TASK REQUIREMENTS:
Only these lines, please: the first one of the records through the one containing "The work by", retyped exactly, both ends included and pictures omitted.

EXERCISE INPUT:
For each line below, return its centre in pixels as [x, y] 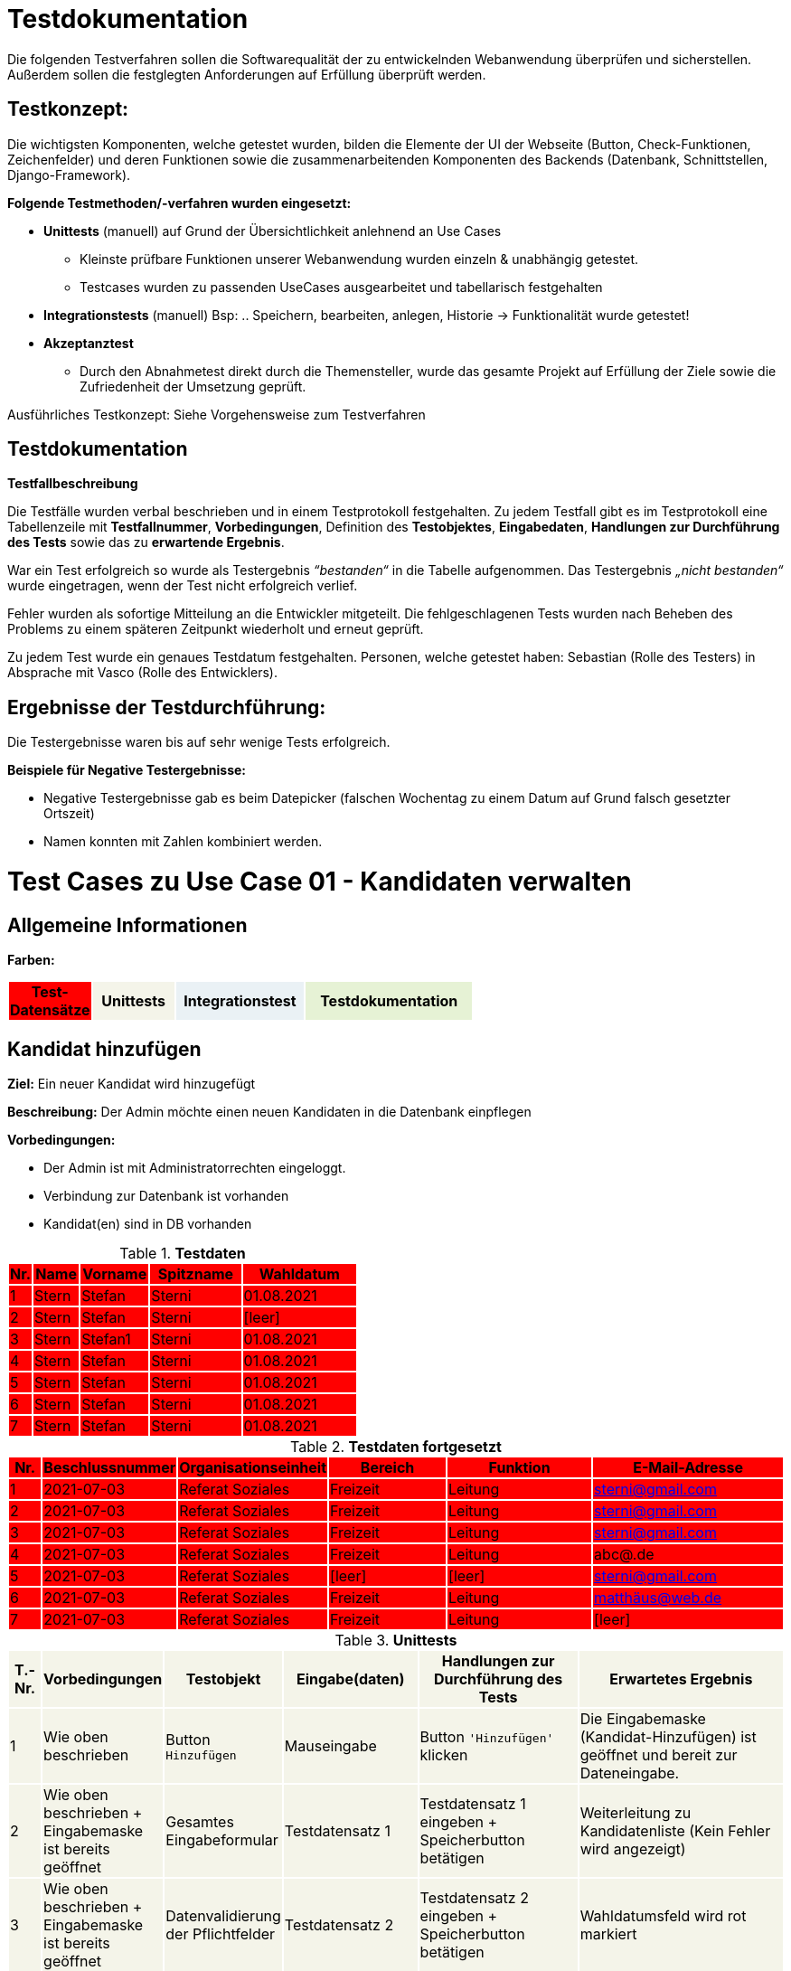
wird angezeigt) [633, 1849]
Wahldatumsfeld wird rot [663, 1916]
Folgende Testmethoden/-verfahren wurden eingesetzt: [179, 203]
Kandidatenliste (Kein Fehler [675, 1831]
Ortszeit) [69, 814]
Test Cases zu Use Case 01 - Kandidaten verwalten [320, 882]
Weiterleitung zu [636, 1813]
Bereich [387, 1468]
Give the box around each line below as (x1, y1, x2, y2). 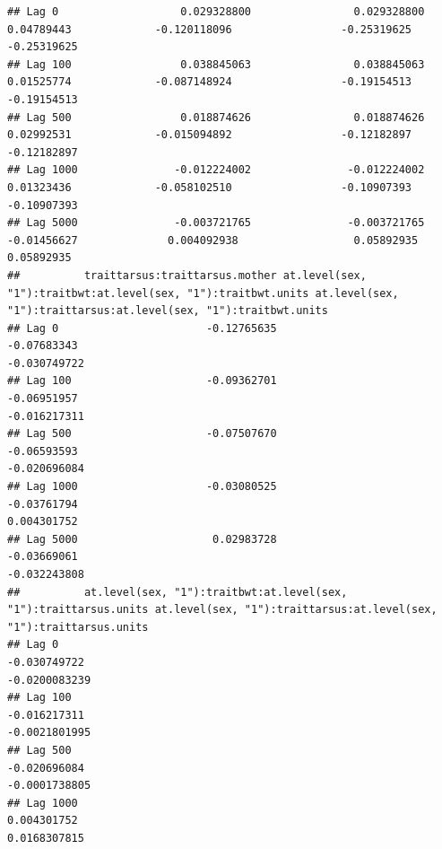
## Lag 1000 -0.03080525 (7, 480, 277, 494)
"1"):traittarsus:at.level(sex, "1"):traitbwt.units (7, 304, 328, 318)
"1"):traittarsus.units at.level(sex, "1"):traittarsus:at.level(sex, (7, 603, 438, 617)
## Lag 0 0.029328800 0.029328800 (7, 5, 425, 18)
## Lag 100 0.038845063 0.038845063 (7, 57, 425, 71)
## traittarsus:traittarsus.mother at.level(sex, (7, 268, 367, 282)
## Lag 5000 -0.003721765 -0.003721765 (7, 216, 425, 230)
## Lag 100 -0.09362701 (7, 374, 277, 388)
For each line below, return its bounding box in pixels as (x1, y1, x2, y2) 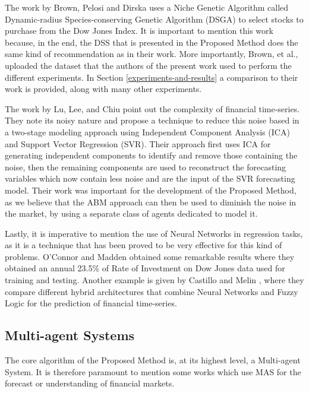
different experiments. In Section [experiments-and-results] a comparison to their (5, 71, 298, 83)
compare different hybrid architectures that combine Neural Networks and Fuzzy (5, 285, 298, 297)
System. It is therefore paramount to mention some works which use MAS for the (5, 365, 301, 378)
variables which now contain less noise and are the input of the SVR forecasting (5, 172, 295, 185)
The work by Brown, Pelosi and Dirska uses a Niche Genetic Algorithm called (5, 1, 289, 13)
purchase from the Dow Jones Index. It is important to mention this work (5, 24, 273, 37)
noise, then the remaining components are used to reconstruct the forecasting (5, 160, 286, 173)
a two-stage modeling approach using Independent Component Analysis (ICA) (5, 125, 290, 138)
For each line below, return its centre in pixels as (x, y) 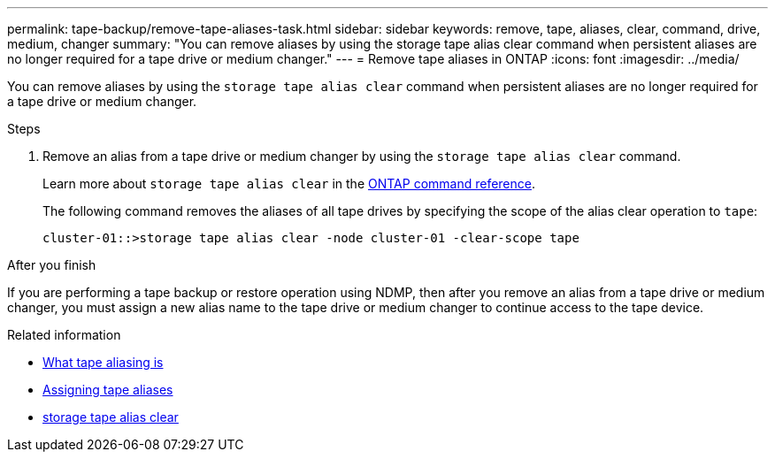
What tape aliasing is (103, 362)
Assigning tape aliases (108, 390)
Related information (64, 335)
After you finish (52, 265)
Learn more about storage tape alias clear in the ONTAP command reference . (289, 184)
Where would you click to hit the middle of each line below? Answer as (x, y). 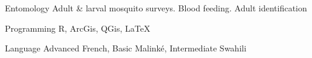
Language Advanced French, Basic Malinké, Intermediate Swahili (126, 48)
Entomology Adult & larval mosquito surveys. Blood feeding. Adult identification (156, 8)
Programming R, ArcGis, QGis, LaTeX (78, 28)
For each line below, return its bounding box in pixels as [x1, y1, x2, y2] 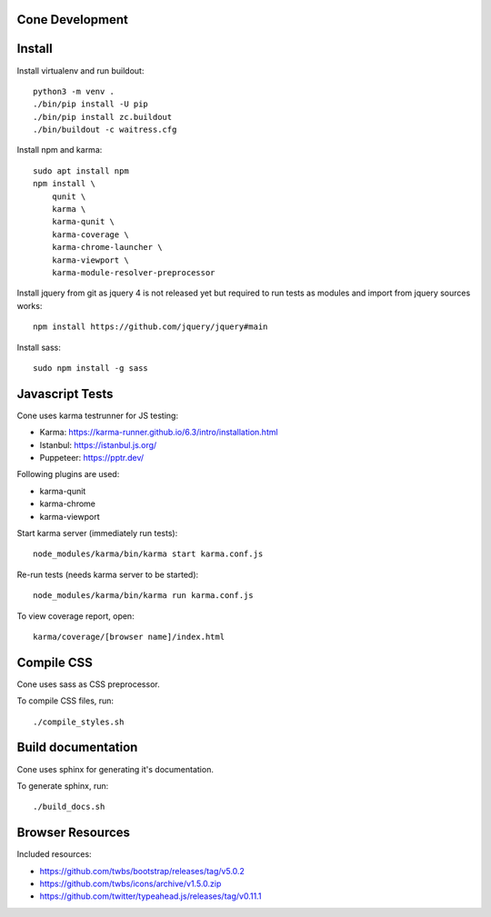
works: [16, 300, 43, 311]
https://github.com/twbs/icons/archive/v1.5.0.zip [39, 878, 222, 889]
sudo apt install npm [33, 165, 129, 176]
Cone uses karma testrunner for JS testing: [16, 410, 179, 421]
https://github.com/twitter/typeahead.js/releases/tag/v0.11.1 [39, 891, 262, 902]
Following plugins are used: [16, 469, 120, 480]
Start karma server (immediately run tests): [16, 527, 178, 538]
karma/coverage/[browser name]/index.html [33, 632, 225, 642]

RESPONSE TO THE TASK:
For each line below, return its centre in pixels as [x, y] 
wird angezeigt) [633, 1849]
Wahldatumsfeld wird rot [663, 1916]
Folgende Testmethoden/-verfahren wurden eingesetzt: [179, 203]
Kandidatenliste (Kein Fehler [675, 1831]
Ortszeit) [69, 814]
Test Cases zu Use Case 01 - Kandidaten verwalten [320, 882]
Weiterleitung zu [636, 1813]
Bereich [387, 1468]
Give the box around each line below as (x1, y1, x2, y2). 
## Lag 1000 -0.03080525 (7, 480, 277, 494)
"1"):traittarsus:at.level(sex, "1"):traitbwt.units (7, 304, 328, 318)
"1"):traittarsus.units at.level(sex, "1"):traittarsus:at.level(sex, (7, 603, 438, 617)
## Lag 0 0.029328800 0.029328800 (7, 5, 425, 18)
## Lag 100 0.038845063 0.038845063 (7, 57, 425, 71)
## traittarsus:traittarsus.mother at.level(sex, (7, 268, 367, 282)
## Lag 5000 -0.003721765 -0.003721765 (7, 216, 425, 230)
## Lag 100 -0.09362701 (7, 374, 277, 388)
For each line below, return its bounding box in pixels as (x1, y1, x2, y2) 
different experiments. In Section [experiments-and-results] a comparison to their (5, 71, 298, 83)
compare different hybrid architectures that combine Neural Networks and Fuzzy (5, 285, 298, 297)
System. It is therefore paramount to mention some works which use MAS for the (5, 365, 301, 378)
variables which now contain less noise and are the input of the SVR forecasting (5, 172, 295, 185)
The work by Brown, Pelosi and Dirska uses a Niche Genetic Algorithm called (5, 1, 289, 13)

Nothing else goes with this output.